$$W'X(Z'+Y'Z)+X(W+W'YZ)$$
The goal is to reduce the following to one literal
So after I expanded it out, i got the following:
$$W'XZ'+W'XY'Z+WX+W'XYZ$$
Now from here, I got stuck and didn't know what to do next. So i went and checked the solutions and it gave me
$$W'XZ'+W'XZ+WX$$
$$W'X+WX$$
$$X$$
Now I'm just wondering , how the last term in the equation suddenly dissapeared and I was guessing it was the consensus theorem which is something like:
$$XY+X'Z+YZ = XY+X'Z$$
But I am confused because I don't know when and what form the equation has to be in order for me to able to use that theorem.

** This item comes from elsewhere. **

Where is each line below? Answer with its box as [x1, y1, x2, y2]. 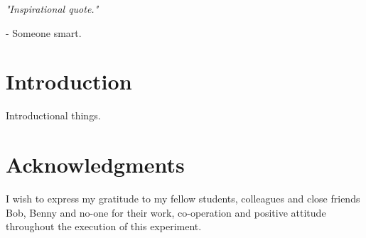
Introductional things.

If someone could show me the algebraic process to get rid of the last terms, it would be great (for my question, not for the theorem).
Best Answer
We essentially use only the distributive rule
Starting from where you left off:
$$ \begin{align} W'XZ'+W'XY'Z+WX+W'XYZ & = W'XZ' + W'XZ(Y' + Y) + WX \\ \\ & = W'XZ' + W'XZ(1) + WX \\ \\ & = W'XZ' + W'XZ + WX \\ \\ & = W'X(Z'+Z) + WX \\ \\ & = W'X(1) + WX \\ \\ & = W'X + WX \\ \\ & = (W' + W)X \\ \\ & = (1)X \\ \\ & = X \end{align} $$